He shook his head no, watching me carefully as I prepared a
dish for him, gently placing things in separate, neat places on
his plate. He looked surprised. An unexpected gesture, I guess,
that I was caring for him. I enjoyed it.

“Everything you do surprises me. You are certainly not what
I thought you were when I met you. And every time I think
I get you, you add a new side, a new piece to your character.”

I turned to him, glancing at him strangely as he continued.

“What? Why are you looking at me like that? It’s not bad. Your
surprising nature is what draws me to you, making me want
to see and know more of you. You are thrilling,” he explained.

“Well, what did you think I was like when you first met
me, at the meeting with Pat?” I asked.

“Well, you acted as if you wanted to rip my eyes out, like
I was the devil or something. But you occasionally gave me a
stare that would shoot right through my veins. Pat defined
you as a shark with clients but then I saw the sweetest, most
endearing sight when you were with Pat. Then with me…Hell,
I couldn’t decide if I should run from you or into you.”

I listened with a look of amusement and amazement. “Well,
truth is: I didn’t know what to do with you. I was being blindsided
by all the news with Pat, which I honestly still don’t get,
and you were there knowing all the secrets. And you were arrogant,
flaunting yourself as this ‘boss’ who was going to take me
over. And you did. You turned my job upside down. And you
were suddenly the image that appeared to me when I was horny,
and being next to you I would find myself wet. I didn’t know
what the hell was going on, and I was ready to kick your ass for
it—for making me lose control.”

He was astonished by my honesty. “And now?” he inquired
optimistically.

“Now, I don’t really know. I don’t know who I have become
or how I feel. I really don’t know who you are, what your past is
like. I’m letting myself stay stuck in a very opaque state, hoping
that it doesn’t end in tears. I don’t know how to do this. I
barely know you, and I…”

His eyes ached for my fears, for what I held within me, and
what obviously pained me.

I suppose he hoped to give me some relief, because he allowed
me some knowledge of his past. “Let me see if I can help.

Other than Pat and Marcus, I have never recounted my life to
anyone. I grew up on Long Island, out east, until I was fifteen.

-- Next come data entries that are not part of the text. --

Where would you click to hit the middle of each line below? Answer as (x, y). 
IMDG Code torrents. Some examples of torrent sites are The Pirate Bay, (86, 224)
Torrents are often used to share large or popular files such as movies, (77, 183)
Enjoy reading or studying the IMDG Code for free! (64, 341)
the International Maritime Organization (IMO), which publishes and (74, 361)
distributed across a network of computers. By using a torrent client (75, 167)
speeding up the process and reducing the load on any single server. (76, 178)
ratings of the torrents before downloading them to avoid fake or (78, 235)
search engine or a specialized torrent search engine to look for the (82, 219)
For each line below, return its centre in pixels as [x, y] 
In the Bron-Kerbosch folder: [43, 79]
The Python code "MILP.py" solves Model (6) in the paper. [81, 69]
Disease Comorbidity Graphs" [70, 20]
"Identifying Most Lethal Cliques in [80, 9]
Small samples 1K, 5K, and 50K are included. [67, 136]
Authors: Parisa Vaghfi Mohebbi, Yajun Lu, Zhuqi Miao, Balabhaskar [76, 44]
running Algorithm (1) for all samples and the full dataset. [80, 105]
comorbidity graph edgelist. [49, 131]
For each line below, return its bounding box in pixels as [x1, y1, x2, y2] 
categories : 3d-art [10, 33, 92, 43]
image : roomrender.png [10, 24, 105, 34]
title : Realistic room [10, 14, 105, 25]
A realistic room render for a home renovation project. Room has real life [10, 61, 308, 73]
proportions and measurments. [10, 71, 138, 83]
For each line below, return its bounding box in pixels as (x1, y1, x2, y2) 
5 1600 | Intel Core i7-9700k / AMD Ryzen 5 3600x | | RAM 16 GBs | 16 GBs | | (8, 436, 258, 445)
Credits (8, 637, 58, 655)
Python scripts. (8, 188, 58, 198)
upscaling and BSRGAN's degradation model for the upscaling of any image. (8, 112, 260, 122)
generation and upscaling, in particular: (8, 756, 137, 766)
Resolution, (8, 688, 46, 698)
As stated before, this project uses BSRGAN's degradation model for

I was taken in by the state to an orphanage at fifteen and lived
there until I was eighteen, which is when and where I met Pat
and Marcus. I lost my parents. They were in a car accident, and
they were all I had in this life—the only people I have ever
loved.”

He told me a short version of the tragedy and the life that
preceded and made him the man who sat before me. He explained
that he avoided loss by secluding himself. “I figured
that if I played it tough and never let things go past casual sex,
that I would never feel that hurt again. And so I stayed alone a
lot, focused on work, and…I never lost.”

I felt pain and sadness for him, but my expression was
blank, not knowing what to say until I found the courage to
speak. “Thank you for sharing that. I know it must have been
difficult.” I didn’t want to pity him. I avoided making him feel
like a victim, and I definitely didn’t want him to see himself
as a victim. And I didn’t. I wittingly reassured him, as I always
did so well, that he was a hero…my hero. “So, Mr. Mason,
you’ve got me here. Now what are you going to do with me?”

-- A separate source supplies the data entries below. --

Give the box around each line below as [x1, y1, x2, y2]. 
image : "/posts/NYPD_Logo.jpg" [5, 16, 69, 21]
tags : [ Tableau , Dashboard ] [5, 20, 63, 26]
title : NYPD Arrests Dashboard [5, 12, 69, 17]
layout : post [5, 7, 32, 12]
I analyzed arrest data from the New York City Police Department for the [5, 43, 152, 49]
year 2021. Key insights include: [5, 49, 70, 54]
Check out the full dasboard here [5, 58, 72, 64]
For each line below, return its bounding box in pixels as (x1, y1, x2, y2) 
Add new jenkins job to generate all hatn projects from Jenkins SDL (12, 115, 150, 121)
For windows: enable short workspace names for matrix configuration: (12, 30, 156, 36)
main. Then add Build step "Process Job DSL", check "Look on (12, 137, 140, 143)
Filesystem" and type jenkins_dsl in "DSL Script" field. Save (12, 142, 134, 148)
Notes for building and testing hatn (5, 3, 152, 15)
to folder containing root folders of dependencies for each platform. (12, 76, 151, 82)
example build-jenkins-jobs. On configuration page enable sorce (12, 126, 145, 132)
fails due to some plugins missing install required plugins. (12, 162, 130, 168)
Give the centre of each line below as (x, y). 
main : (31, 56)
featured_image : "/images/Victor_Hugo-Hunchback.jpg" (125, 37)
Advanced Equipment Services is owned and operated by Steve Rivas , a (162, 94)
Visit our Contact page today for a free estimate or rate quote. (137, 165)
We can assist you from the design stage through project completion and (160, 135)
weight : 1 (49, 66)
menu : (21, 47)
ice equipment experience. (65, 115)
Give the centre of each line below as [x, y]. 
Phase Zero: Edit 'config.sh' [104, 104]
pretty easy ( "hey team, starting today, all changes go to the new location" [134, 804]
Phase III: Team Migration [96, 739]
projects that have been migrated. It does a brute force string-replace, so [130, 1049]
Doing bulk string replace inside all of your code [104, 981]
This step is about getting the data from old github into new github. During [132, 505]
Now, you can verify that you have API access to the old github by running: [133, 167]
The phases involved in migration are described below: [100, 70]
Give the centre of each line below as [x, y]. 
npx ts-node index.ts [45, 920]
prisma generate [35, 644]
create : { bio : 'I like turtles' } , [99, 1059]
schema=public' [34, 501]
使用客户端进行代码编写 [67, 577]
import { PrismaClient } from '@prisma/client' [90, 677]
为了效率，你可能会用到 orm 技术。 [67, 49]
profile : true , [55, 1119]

“Really? You steal movie lines? Is that how you snatch up
your men?” He reached for my hand, smoothing his fingers
over it gently.

“Now, Alexander. How could you think such a thing? I first
snatch up my men with my wit and sweetness. My kinky sex
toys are what keep them coming back for more.” Laughing at
myself, I turned his hand over and scratched the inside of his
palm with my finger, making his skin break out with goose
bumps.

Ding.

The hostess came out of the curtains again. “I apologize.

I am going to have to clear the table. The captain is going to
begin his descent.”

“Not a problem, Mary,” he answered. “We are all set here.”

We both placed our napkins on the table, walked to the
large seats, and buckled up.

I peered out of the window, and my shoulders lifted as I
gasped. Placing my hand on my heart, I said, “Oh my God.

This is…unbelievable, it is…divine.”

The plane was over Bora-Bora, and the sight below looked
like a postcard. It was utterly breathtaking, just like this moment
between us.

As the captain made his final descent, I turned to Alexander.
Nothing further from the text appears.